Monday, June 07, 2004

Two out of three ain't good

There was no golden nugget in Hellmuth’s book section on pot limit Omaha. A shame, since I could have done with it last night.

I dropped over a hundred dollars at PLO for the second time in my last three sessions, which is dreadful. The only golden nugget of advice I actually needed last night was:

‘Fold!’

True, I suffered with poor cards and can only recall showing down one winner in three and a half hours, which shows that my bluffs weren’t working, my rivers weren’t hitting and I wasn’t getting called when I did make a hand. Well, that happens from time to time, but I simply tossed about $50 of my loss with poor calls. Twice I talked myself into fairly large losing calls on the river, which is not normally one of my errors. I have to remember that for the vast majority of my opponents, being ‘tricky’ or skilful only means one thing – slow-playing. If they check-call the scary turn and then bet the river they are not making a brave and elaborate bluff, they simply have the nuts.

I also called large pre-flop raises or reraises– blatantly from AAxx – twice, with the wrong sort of hands. KKxx, even nicely co-ordinated, is not an Aces-cracking hand. When you toss in a hefty and ridiculous call on the flop as well, then you’re looking at a major money-loser.

So, two lumpy losing sessions out of three is a strong warning signal that I am getting sloppy. I have therefore written myself a prescription for tonight, which consists of tightening my calling of raises (although not tightening my own raises) and being highly focussed on position. Position, position , position. I find that when I start playing poorly nothing helps more than focussing on playing only with position.

The plus point from last night’s debacle was a session of $1/$2 five card stud. I played for under an hour and made $33, which kept the evening’s total losses to two digits. I must admit I hit some cards. Trip 9’s versus trip 8’s, and then a king-high straight, are about as good as it gets in short-handed five card stud don’t you think? But even without those monsters I would have been a couple of bets in front, and I really don’t know how you could lose money if you play this game with any concentration.

As I wrote on Friday, I enjoyed it immensely – working out hand values and strategy on the fly, as opposed to PLO where I generally know the right thing to do and just have to drum up the discipline to actually do it.

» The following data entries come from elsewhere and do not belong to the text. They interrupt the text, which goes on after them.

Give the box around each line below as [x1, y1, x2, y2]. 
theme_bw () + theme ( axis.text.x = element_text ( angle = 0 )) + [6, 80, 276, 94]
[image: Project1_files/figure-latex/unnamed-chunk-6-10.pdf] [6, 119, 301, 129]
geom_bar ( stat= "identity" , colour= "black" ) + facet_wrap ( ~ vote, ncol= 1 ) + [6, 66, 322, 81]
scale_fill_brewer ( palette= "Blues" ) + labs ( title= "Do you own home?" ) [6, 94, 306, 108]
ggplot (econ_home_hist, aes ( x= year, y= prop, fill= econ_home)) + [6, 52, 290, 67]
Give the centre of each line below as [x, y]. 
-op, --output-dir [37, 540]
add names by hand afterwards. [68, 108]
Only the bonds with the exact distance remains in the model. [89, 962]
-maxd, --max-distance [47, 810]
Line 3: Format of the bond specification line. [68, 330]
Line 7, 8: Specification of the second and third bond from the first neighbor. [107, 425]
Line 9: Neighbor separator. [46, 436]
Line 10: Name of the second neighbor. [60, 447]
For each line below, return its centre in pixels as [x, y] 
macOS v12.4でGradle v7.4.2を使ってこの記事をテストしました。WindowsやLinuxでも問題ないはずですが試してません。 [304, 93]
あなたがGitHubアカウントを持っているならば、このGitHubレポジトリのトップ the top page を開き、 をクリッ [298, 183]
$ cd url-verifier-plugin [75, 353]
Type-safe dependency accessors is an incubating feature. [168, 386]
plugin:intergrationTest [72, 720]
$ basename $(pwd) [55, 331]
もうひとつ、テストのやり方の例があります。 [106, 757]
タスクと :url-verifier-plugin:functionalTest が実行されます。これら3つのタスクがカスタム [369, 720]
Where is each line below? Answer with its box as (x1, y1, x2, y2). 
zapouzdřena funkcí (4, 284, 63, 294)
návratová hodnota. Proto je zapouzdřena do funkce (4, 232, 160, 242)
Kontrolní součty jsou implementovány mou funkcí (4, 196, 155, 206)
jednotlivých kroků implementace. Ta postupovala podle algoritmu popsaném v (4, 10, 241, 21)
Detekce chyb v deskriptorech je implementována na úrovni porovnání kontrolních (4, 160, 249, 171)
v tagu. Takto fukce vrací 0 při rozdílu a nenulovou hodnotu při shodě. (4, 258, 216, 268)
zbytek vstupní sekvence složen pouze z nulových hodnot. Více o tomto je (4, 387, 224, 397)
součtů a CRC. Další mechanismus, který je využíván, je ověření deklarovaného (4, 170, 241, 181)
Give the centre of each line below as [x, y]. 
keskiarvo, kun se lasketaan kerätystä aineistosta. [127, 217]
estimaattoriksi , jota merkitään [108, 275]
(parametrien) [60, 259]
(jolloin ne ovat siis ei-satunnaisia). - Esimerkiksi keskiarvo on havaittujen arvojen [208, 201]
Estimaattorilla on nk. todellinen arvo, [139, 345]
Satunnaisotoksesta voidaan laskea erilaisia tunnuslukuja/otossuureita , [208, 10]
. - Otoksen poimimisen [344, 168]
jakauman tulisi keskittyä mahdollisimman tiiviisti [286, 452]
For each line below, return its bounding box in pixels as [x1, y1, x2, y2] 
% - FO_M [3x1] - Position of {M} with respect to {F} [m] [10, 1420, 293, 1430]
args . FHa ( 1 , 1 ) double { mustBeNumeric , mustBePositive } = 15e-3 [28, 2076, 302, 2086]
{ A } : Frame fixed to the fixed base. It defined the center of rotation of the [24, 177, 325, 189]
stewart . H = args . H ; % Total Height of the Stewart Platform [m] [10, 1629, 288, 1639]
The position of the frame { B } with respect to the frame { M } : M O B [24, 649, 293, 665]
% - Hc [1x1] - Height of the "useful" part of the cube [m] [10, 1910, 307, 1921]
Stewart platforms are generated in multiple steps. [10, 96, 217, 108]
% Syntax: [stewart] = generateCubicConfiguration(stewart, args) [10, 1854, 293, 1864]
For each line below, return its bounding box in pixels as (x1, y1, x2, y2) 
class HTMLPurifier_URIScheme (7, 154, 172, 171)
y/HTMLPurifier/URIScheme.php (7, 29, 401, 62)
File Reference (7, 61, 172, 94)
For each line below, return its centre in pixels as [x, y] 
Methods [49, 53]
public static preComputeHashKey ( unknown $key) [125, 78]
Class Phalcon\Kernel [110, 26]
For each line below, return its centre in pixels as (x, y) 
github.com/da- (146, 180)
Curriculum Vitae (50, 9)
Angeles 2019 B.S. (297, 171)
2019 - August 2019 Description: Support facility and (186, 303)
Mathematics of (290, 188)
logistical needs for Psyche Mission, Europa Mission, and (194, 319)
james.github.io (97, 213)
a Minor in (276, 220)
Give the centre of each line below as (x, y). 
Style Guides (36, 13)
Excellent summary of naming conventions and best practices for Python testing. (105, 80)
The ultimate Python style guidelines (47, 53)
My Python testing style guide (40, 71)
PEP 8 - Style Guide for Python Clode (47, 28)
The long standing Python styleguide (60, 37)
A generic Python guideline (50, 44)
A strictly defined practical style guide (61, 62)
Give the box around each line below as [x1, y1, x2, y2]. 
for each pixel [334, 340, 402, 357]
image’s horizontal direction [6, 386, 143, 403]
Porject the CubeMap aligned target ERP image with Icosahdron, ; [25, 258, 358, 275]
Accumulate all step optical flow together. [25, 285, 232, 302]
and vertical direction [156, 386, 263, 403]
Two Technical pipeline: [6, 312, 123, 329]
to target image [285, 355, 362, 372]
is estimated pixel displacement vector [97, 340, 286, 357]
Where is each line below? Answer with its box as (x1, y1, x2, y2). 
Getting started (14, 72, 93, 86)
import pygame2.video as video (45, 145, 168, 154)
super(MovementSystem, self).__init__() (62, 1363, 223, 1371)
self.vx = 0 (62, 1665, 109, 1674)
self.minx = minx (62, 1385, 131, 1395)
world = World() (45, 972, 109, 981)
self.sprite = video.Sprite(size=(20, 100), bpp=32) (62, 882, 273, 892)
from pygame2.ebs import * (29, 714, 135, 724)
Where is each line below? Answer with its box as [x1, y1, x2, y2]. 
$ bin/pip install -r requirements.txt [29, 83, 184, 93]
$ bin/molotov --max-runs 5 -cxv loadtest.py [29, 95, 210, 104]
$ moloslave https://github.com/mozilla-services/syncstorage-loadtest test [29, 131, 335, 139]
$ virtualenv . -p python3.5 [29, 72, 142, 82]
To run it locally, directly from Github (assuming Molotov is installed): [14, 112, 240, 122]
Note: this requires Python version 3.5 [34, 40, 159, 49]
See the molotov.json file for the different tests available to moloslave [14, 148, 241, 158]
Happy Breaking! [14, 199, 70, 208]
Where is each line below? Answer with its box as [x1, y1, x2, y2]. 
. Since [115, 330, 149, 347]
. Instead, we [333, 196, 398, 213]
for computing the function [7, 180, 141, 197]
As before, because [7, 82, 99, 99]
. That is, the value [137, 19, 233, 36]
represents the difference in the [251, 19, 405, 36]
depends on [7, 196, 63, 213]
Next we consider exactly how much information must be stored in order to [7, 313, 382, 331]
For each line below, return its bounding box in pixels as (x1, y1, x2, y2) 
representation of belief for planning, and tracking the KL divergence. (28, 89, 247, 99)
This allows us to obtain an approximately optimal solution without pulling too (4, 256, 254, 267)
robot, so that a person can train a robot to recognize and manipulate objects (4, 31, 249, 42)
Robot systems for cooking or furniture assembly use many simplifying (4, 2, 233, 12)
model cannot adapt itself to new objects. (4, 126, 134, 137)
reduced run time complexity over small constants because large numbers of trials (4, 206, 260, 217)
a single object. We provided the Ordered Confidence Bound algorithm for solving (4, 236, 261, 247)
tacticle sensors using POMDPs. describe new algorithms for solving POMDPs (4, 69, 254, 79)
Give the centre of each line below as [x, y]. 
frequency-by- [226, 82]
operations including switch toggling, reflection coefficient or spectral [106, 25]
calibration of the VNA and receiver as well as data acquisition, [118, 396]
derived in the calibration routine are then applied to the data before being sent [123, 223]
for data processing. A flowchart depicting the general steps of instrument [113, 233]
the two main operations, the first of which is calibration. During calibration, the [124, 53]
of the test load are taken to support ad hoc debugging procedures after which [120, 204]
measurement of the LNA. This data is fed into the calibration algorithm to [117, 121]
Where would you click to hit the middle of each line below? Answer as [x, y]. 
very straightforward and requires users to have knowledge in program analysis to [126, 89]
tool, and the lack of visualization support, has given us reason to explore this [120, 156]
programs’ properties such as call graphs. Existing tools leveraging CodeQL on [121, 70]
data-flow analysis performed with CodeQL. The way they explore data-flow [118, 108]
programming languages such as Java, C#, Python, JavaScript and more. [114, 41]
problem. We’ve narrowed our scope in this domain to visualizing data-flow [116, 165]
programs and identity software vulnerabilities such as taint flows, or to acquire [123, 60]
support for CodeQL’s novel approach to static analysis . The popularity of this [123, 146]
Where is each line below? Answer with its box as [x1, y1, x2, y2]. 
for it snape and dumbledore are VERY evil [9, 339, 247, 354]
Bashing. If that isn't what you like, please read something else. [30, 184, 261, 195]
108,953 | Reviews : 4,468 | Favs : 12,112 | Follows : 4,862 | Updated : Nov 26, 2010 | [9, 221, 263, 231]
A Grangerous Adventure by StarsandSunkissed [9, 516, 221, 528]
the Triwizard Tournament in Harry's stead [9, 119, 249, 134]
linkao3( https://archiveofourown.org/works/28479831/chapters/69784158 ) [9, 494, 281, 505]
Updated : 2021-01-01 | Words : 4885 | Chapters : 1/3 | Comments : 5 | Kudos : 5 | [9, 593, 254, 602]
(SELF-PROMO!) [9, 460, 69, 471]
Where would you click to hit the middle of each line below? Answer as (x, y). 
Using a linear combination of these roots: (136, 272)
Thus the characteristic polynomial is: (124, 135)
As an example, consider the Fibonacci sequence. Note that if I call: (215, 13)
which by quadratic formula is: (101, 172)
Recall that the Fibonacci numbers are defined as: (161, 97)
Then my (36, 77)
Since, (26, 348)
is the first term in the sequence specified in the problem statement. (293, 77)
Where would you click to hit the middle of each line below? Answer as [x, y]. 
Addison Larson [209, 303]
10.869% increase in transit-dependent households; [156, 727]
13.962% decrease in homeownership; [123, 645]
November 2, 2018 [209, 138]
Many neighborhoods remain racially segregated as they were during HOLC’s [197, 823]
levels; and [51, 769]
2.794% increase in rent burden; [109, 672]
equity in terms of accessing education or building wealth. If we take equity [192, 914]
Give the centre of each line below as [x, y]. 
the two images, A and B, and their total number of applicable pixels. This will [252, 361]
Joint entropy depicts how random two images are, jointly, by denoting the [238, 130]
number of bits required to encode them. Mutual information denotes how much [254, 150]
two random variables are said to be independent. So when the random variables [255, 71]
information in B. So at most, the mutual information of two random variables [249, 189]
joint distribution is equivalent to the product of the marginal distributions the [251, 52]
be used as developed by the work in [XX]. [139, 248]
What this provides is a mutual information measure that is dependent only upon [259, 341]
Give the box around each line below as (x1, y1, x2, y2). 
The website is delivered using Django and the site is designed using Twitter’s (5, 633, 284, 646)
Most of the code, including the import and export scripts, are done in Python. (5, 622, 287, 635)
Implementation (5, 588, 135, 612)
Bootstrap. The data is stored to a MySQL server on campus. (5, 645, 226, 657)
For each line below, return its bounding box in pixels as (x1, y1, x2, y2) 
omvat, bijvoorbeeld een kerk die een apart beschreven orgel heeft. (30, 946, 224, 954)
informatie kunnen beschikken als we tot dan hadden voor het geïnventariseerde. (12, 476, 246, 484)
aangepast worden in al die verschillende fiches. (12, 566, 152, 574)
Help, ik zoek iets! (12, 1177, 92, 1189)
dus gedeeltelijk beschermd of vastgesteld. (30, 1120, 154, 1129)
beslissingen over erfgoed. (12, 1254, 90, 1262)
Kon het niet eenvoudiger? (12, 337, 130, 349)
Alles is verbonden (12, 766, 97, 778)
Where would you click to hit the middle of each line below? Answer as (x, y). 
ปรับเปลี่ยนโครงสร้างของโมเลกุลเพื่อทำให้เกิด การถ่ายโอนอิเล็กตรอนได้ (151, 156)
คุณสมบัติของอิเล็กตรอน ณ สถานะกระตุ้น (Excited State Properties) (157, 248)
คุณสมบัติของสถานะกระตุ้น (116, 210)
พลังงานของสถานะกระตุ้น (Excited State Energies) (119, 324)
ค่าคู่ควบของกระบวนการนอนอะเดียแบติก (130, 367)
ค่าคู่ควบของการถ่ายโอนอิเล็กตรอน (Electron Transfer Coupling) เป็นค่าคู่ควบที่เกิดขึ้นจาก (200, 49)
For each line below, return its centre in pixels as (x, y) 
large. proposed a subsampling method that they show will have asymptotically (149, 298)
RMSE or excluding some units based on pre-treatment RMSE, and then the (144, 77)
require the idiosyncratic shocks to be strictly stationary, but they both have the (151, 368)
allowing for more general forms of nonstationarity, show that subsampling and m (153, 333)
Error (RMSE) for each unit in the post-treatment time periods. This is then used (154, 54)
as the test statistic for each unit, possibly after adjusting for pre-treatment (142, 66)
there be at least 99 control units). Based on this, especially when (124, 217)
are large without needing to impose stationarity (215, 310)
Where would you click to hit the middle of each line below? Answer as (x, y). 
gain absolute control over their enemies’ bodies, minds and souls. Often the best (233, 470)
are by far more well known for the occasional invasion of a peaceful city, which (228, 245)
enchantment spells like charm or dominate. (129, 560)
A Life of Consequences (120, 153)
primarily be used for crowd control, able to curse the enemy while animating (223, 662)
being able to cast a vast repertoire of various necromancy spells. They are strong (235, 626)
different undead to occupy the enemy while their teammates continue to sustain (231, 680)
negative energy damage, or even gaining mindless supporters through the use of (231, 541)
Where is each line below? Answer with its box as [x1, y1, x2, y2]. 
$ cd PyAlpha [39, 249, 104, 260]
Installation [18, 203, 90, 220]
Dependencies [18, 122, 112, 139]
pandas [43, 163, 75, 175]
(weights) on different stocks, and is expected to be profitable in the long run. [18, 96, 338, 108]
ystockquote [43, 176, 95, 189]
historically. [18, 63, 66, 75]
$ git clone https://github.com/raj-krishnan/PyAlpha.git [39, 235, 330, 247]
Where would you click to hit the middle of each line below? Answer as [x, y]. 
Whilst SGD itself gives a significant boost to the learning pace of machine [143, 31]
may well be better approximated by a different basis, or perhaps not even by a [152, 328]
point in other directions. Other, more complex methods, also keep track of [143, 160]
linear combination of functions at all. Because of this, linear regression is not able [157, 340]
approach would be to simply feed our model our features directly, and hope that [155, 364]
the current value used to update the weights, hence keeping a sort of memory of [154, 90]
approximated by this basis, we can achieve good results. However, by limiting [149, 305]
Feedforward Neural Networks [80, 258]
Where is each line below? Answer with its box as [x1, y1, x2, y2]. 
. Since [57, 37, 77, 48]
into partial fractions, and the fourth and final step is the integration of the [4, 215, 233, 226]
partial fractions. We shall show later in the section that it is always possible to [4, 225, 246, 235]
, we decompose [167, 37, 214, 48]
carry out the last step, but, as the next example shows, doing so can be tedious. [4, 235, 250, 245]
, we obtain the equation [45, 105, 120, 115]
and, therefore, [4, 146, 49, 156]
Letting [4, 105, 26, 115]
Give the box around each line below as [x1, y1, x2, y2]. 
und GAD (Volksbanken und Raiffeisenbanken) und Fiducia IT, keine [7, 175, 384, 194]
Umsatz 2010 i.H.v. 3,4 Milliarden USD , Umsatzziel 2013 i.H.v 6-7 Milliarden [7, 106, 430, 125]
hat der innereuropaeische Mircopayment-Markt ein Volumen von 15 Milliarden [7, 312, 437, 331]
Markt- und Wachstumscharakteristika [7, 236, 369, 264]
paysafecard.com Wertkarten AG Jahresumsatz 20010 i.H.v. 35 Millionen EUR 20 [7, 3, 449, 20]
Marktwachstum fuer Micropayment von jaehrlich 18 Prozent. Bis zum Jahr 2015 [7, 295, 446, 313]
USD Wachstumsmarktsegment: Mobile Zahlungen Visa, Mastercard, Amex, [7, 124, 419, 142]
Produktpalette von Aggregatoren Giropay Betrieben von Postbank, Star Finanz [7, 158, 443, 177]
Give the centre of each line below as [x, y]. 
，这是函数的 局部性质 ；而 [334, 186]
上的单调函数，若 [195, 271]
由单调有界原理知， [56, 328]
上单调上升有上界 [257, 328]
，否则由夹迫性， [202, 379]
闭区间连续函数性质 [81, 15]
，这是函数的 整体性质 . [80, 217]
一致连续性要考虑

I think I will be using stud as a second table for a little while, alongside whatever is the best PLO game. I am not a great one for multi-tabling. I read these bloggers who play three or even four tables at once and I get a headache just thinking about it. I guess it is far more viable playing limit than pot or no limit poker, where one good or bad read can make an enormous difference.

Still, I have lately been running the multi-table tournaments as a second table until/unless I get deep into the field, while the stud last night was a life-saver and possibly stopped me going on genuine Omaha tilt.

I probably should play two tables regularly, in fact, because even playing one table I am still invariably doing some surfing or downloading a bit of music or chatting to one or more friends or whatever… Two tables may well reduce the attention I give to all that unprofitable stuff, and make for a proper head-screwed-on session of pokerpokerpoker.

I am really psyched up to play some good poker tonight. I need to, and the pressure is on somewhat, because my bankroll has been seriously thinned down in the past few days. I withdrew a small chunk on Friday to help fund my weekend away, lost a similar chunk last night, and today have bitten the bullet and withdrawn enough to send my ex-girlfriend some money I owe her.

In case I gave the impression (with the ‘Smoking, Booze and Shagging’ post) that I am utterly shallow, I should state that I love and care about my ex so deeply that words don’t suffice, and I sometimes well up a bit when I think about her. Actually I don’t truly think I owe her the money (complicated story). but I’m not prepared to argue about it and spoil the way that we feel about one another now.

Anyways, the bankroll is supposed to grow such that I can pay for a bargain bucket Greek holiday in July while still keeping it above my designated minimum. The last few days have set that aim back a little, but I am not too worried. Especially since I often play somewhat better when the bankroll is slightly pressured, compared to when I can afford to be a little more blasé.